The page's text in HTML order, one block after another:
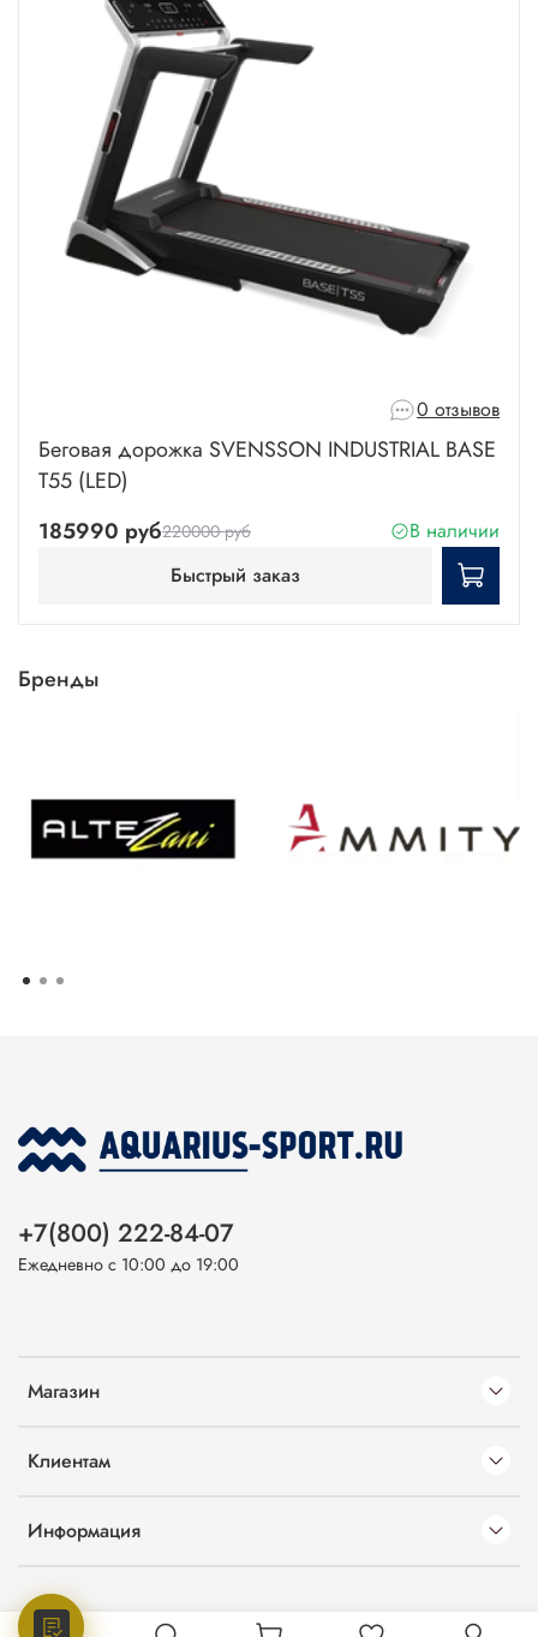
0 отзывов
Беговая дорожка SVENSSON INDUSTRIAL BASE
T55 (LED)
185990 руб220000 руб
В наличии
Быстрый заказ
Бренды
Магазин
Клиентам
Информация
+7(800) 222-84-07
Ежедневно с 10:00 до 19:00
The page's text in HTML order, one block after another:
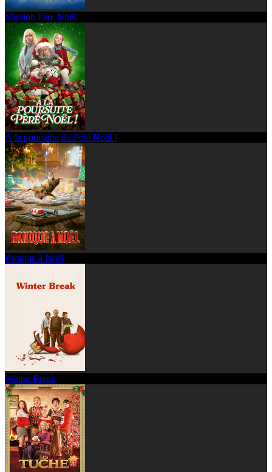
Mission Père Noël
À la poursuite du Père Noël !
Panique à Noël
Winter Break
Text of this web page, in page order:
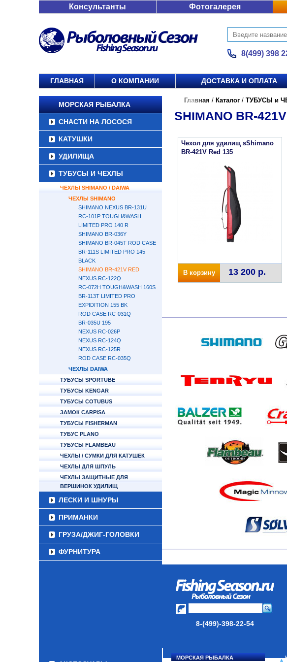
Консультанты Фотогалерея
8(499) 398
ГЛАВНАЯ О КОМПАНИИ ДОСТАВКА И ОПЛАТА
МОРСКАЯ РЫБАЛКА
СНАСТИ НА ЛОСОСЯ
КАТУШКИ
УДИЛИЩА
ТУБУСЫ И ЧЕХЛЫ
ЧЕХЛЫ SHIMANO / DAIWA
ЧЕХЛЫ SHIMANO
SHIMANO NEXUS BR-131U
RC-101P TOUGH&WASH
LIMITED PRO 140 R
SHIMANO BR-036Y
SHIMANO BR-045T ROD CASE
BR-111S LIMITED PRO 145
BLACK
SHIMANO BR-421V RED
NEXUS RC-122Q
RC-072H TOUGH&WASH 160S
BR-113T LIMITED PRO
EXPIDITION 155 BK
ROD CASE RC-031Q
BR-035U 195
NEXUS RC-026P
NEXUS RC-124Q
NEXUS RC-125R
ROD CASE RC-035Q
ЧЕХЛЫ DAIWA
ТУБУСЫ SPORTUBE
ТУБУСЫ KENGAR
ТУБУСЫ COTUBUS
ЗАМОК CARPISA
ТУБУСЫ FISHERMAN
ТУБУС PLANO
ТУБУСЫ FLAMBEAU
ЧЕХЛЫ / СУМКИ ДЛЯ КАТУШЕК
ЧЕХЛЫ ДЛЯ ШПУЛЬ
ЧЕХЛЫ ЗАЩИТНЫЕ ДЛЯ
ВЕРШИНОК УДИЛИЩ
ЛЕСКИ И ШНУРЫ
ПРИМАНКИ
ГРУЗА/ДЖИГ-ГОЛОВКИ
ФУРНИТУРА
Главная / Каталог / ТУБУСЫ и
SHIMANO BR-
Чехол для удилищ sShimano
BR-421V Red 135
В корзину 13 200 р.
8-(499)-398-22-54
МОРСКАЯ РЫБАЛКА
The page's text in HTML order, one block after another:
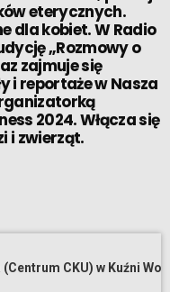
eterycznych.
dla kobiet. W Radio
„Rozmowy o
zajmuje się
i reportaże w Nasza
2024. Włącza się
i zwierząt.
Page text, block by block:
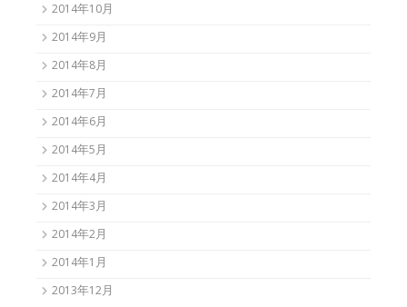
2014年10月
2014年9月
2014年8月
2014年7月
2014年6月
2014年5月
2014年4月
2014年3月
2014年2月
2014年1月
2013年12月
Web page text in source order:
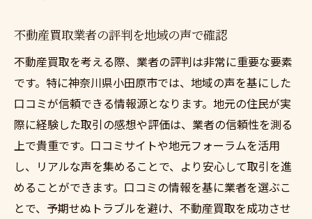
不動産買取業者の評判を地域の声で確認
不動産買取を考える際、業者の評判は非常に重要な要素
です。特に神奈川県小田原市では、地域の声を基にした
口コミが信頼できる情報源となります。地元の住民が実
際に経験した取引の感想や評価は、業者の信頼性を測る
上で貴重です。口コミサイトや地元フォーラムを活用
し、リアルな声を集めることで、より安心して取引を進
めることができます。口コミの情報を基に業者を選ぶこ
とで、予期せぬトラブルを避け、不動産買取を成功させ
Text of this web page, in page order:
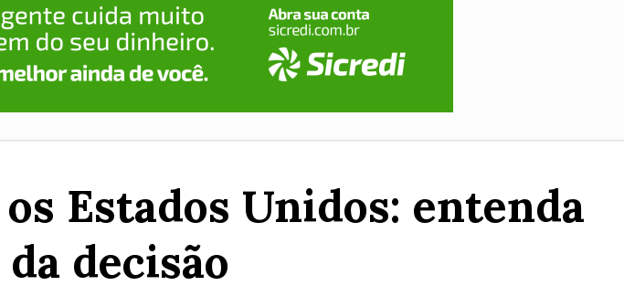
Estados Unidos: entenda
decisão
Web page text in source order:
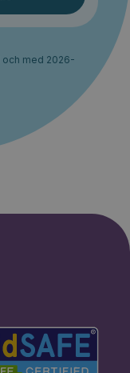
och med 2026-
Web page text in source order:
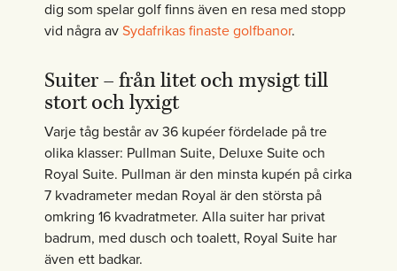
dig som spelar golf finns även en resa med stopp
vid några avSydafrikas finaste golfbanor.
Suiter – från litet och mysigt till
stort och lyxigt
Varje tåg består av 36 kupéer fördelade på tre
olika klasser: Pullman Suite, Deluxe Suite och
Royal Suite. Pullman är den minsta kupén på cirka
7 kvadrameter medan Royal är den största på
omkring 16 kvadratmeter. Alla suiter har privat
badrum, med dusch och toalett, Royal Suite har
även ett badkar.
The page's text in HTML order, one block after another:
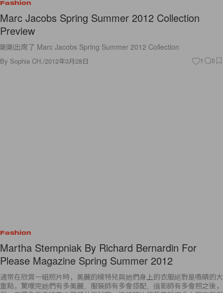
Fashion
Marc Jacobs Spring Summer 2012 Collection
Preview
剛剛出席了 Marc Jacobs Spring Summer 2012 Collection
By Sophia CH. /2012年3月28日 1 0
Fashion
Martha Stempniak By Richard Bernardin For
Please Magazine Spring Summer 2012
通常在欣賞一組照片時，美麗的模特兒與她們身上的衣服絕對是吸睛的大
重點，驚嘆完她們有多美麗、服裝師有多會搭配、攝影師有多會照之後，
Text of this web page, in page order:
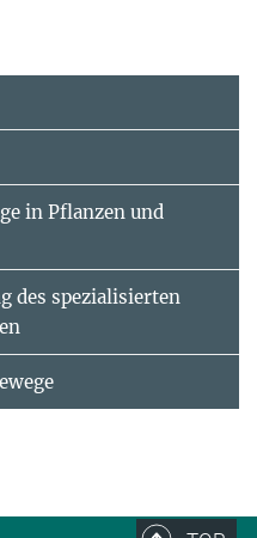
in Pflanzen und
des spezialisierten
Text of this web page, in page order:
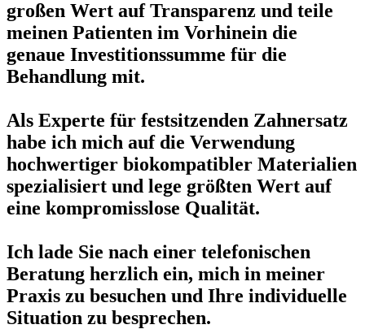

_YOUR TASK:_
Once the line with "Page text, block" is found in the data above, reproduce it and each line after it exactly, through the line with "dig som spelar". Omit the pictures.

_TASK RESPONSE:_
Page text, block by block:
2014年10月
2014年9月
2014年8月
2014年7月
2014年6月
2014年5月
2014年4月
2014年3月
2014年2月
2014年1月
2013年12月
Web page text in source order:
不動産買取業者の評判を地域の声で確認
不動産買取を考える際、業者の評判は非常に重要な要素
です。特に神奈川県小田原市では、地域の声を基にした
口コミが信頼できる情報源となります。地元の住民が実
際に経験した取引の感想や評価は、業者の信頼性を測る
上で貴重です。口コミサイトや地元フォーラムを活用
し、リアルな声を集めることで、より安心して取引を進
めることができます。口コミの情報を基に業者を選ぶこ
とで、予期せぬトラブルを避け、不動産買取を成功させ
Text of this web page, in page order:
Estados Unidos: entenda
decisão
Web page text in source order:
och med 2026-
Web page text in source order:
dig som spelar golf finns även en resa med stopp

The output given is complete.